* What needs to be done: Copy out, word for word, the lines from the start of the data below through the line containing "find it slightly expensive or affordable so", and no others.

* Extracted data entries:
====

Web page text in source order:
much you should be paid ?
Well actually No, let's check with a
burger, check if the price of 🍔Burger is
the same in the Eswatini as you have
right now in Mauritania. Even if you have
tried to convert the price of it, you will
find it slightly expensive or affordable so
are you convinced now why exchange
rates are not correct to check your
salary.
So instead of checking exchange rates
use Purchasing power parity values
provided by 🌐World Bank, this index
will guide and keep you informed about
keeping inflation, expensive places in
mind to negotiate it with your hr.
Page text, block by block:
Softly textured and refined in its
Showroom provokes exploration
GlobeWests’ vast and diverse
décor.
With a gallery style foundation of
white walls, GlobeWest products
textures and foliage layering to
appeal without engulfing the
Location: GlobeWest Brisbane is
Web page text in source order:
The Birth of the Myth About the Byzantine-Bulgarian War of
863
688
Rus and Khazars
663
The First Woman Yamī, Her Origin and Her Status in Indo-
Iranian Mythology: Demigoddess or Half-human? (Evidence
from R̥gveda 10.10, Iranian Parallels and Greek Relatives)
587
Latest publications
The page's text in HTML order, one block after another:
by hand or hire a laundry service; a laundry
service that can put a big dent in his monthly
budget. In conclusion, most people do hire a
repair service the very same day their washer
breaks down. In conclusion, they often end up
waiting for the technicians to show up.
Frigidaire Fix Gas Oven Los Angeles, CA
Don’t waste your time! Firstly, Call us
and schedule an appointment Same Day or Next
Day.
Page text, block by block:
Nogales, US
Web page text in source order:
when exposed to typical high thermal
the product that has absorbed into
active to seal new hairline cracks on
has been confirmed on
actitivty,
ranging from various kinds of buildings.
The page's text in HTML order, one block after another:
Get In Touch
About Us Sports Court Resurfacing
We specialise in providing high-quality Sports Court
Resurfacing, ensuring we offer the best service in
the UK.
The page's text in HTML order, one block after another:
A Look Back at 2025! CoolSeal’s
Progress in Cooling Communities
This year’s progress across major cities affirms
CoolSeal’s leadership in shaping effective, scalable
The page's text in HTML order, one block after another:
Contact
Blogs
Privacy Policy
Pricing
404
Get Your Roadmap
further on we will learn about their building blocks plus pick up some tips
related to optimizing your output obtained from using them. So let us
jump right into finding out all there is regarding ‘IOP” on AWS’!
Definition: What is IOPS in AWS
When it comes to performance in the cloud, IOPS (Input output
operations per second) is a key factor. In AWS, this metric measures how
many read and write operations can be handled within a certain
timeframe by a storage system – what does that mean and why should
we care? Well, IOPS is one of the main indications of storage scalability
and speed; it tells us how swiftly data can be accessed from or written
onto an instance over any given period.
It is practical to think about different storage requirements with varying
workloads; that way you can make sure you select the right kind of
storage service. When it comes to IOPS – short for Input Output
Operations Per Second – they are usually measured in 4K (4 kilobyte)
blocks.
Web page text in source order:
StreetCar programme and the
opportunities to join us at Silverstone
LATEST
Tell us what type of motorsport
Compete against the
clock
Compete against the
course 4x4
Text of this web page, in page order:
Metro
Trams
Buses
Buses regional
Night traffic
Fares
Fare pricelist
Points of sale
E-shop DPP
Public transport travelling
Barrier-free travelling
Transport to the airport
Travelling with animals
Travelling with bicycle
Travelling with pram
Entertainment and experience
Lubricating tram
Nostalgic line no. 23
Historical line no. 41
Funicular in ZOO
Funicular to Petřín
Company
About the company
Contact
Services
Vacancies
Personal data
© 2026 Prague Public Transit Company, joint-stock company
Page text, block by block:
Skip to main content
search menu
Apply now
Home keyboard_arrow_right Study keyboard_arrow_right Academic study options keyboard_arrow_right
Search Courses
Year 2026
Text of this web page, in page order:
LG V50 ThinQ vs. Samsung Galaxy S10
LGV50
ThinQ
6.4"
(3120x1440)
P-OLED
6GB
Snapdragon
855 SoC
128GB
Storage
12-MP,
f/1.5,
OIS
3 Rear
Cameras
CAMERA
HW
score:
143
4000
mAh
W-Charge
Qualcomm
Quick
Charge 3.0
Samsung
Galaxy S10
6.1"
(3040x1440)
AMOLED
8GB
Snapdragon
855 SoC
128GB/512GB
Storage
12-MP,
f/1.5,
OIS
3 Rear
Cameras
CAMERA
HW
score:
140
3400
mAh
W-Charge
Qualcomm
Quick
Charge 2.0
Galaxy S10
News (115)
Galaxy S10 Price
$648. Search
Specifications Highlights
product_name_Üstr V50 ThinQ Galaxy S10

====

* Exercise result:
Web page text in source order:
much you should be paid ?
Well actually No, let's check with a
burger, check if the price of 🍔Burger is
the same in the Eswatini as you have
right now in Mauritania. Even if you have
tried to convert the price of it, you will
find it slightly expensive or affordable so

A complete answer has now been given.